During bot development, it's highly like you'll require the ability to execute code immediately after startup, such as setting the bot's status, reaching out to a web server, registering an event, or kicking off the continuous execution of code in the background. Given we're using the generic host and have its IHostedService
& BackgroundService
capabilities in our toolbelt, this is easily achievable in a clean and concise way.
This package ships with the DiscordClientService
and DiscordShardedClientService
base classes for the socket client and sharded client respectively.
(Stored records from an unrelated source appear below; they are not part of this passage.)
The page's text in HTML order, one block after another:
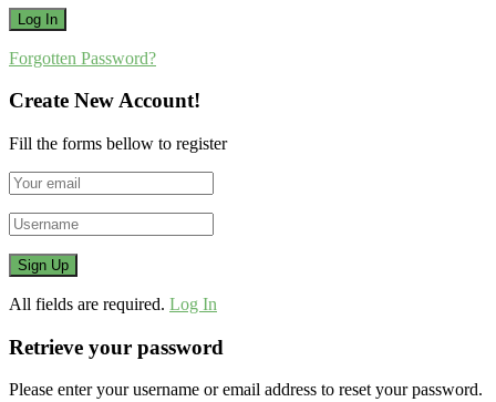
Forgotten Password?
Create New Account!
Fill the forms bellow to register
All fields are required. Log In
Retrieve your password
Please enter your username or email address to reset your password.
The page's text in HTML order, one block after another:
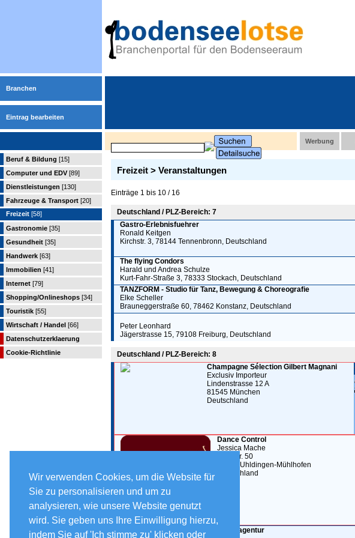
Wir verwenden Cookies, um die Website für
Sie zu personalisieren und um zu
analysieren, wie unsere Website genutzt
wird. Sie geben uns Ihre Einwilligung hierzu,
indem Sie auf 'Ich stimme zu' klicken oder
Branchen
Eintrag bearbeiten
Werbung
Beruf & Bildung [15]
Computer und EDV [89]
Dienstleistungen [130]
Fahrzeuge & Transport [20]
Freizeit [58]
Gastronomie [35]
Gesundheit [35]
Handwerk [63]
Immobilien [41]
Internet [79]
Shopping/Onlineshops [34]
Touristik [55]
Wirtschaft / Handel [66]
Datenschutzerklaerung
Cookie-Richtlinie
Freizeit > Veranstaltungen
Einträge 1 bis 10 / 16
Deutschland / PLZ-Bereich: 7
Gastro-Erlebnisfuehrer
Ronald Keitgen
Kirchstr. 3, 78144 Tennenbronn, Deutschland
The flying Condors
Harald und Andrea Schulze
Kurt-Fahr-Straße 3, 78333 Stockach, Deutschland
TANZFORM - Studio für Tanz, Bewegung & Choreografie
Elke Scheller
Brauneggerstraße 60, 78462 Konstanz, Deutschland
Peter Leonhard
Jägerstrasse 15, 79108 Freiburg, Deutschland
Deutschland / PLZ-Bereich: 8
Champagne Sélection Gilbert Magnani
Exclusiv Importeur
Lindenstrasse 12 A
81545 München
Deutschland
Dance Control
Jessica Mache
Aachstr. 50
88690 Uhldingen-Mühlhofen
Deutschland
R.A.B.S.Veranstaltungs & Künstleragentur
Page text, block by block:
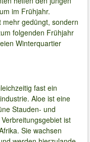
im Frühjahr.
mehr gedüngt, sondern
folgenden Frühjahr
Winterquartier
fast ein
Aloe ist eine
Stauden- und
ist
Sie wachsen
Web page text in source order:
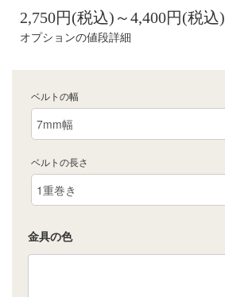
2,750円(税込)～4,400円(税込)
オプションの値段詳細
ベルトの幅
ベルトの長さ
金具の色
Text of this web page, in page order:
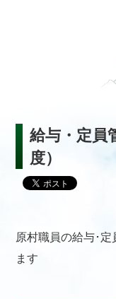
給与・定員
度）
原村職員の給与･
ます
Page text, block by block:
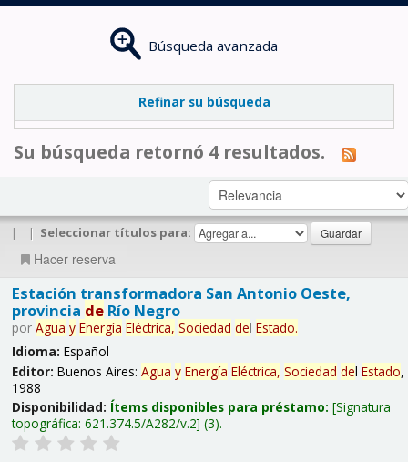
Búsqueda avanzada
Refinar su búsqueda
Su búsqueda retornó 4 resultados.
| | Seleccionar títulos para:
Hacer reserva
Estación transformadora San Antonio Oeste,
provincia deRío Negro
por Agua y Energía Eléctrica, Sociedad del Estado.
Idioma: Español
Editor: Buenos Aires: Agua y Energía Eléctrica, Sociedad del Estado,
1988
Disponibilidad: Ítems disponibles para préstamo: Signatura
topográfica: 621.374.5/A282/v.2 (3).

For convenience, both of them expose the Client
and Logger
. Simply inherit from the given type, implement the required constructor, place your execution requirements within ExecuteAsync
and register the service with your service collection via services.AddHostedService
.
public class CommandHandler : DiscordClientService
{
private readonly IServiceProvider _provider;
private readonly CommandService _commandService;
private readonly IConfiguration _config;
public CommandHandler(DiscordSocketClient client, ILogger<CommandHandler> logger, IServiceProvider provider, CommandService commandService, IConfiguration config) : base(client, logger)
{
_provider = provider;
_commandService = commandService;
_config = config;
}
// This'll be executed during startup.
protected override async Task ExecuteAsync(CancellationToken stoppingToken)
{
Client.MessageReceived = HandleMessage;
_commandService.CommandExecuted = CommandExecutedAsync;
await _commandService.AddModulesAsync(Assembly.GetEntryAssembly(), _provider);
}
//.....
}
builder.Services.AddHostedService<CommandHandler>();
The WaitForReadyAsync
extension method is also available for both client types to await execution of your service until the client has reached a Ready state:
public class BotStatusService : DiscordClientService
{
public BotStatusService(DiscordSocketClient client, ILogger<DiscordClientService> logger) : base(client, logger)
{
}
protected override async Task ExecuteAsync(CancellationToken stoppingToken)
{
// Wait for the client to be ready before setting the status
await Client.WaitForReadyAsync(stoppingToken);
Logger.LogInformation("Client is ready!");
await Client.SetActivityAsync(new Game("Set my status!"));
}
}
-
Services that do not require access to the Discord Client should use an implementation of BackgroundService.
-
Services with complex startup & shutdown activities should implement
IHostedService
directly.
When shutdown is requested, the host will wait a maximum of 5 seconds for services to stop before timing out.
If you're finding that this isn't enough time, you can modify the shutdown timeout via the ShutdownTimeout host setting.
This package uses Microsoft.Extensions.Options
internally, so both the DiscordHostConfiguration
and CommandServiceConfig
can be configured within the services registration instead of within the HostBuilder
extensions if it better suits your scenario.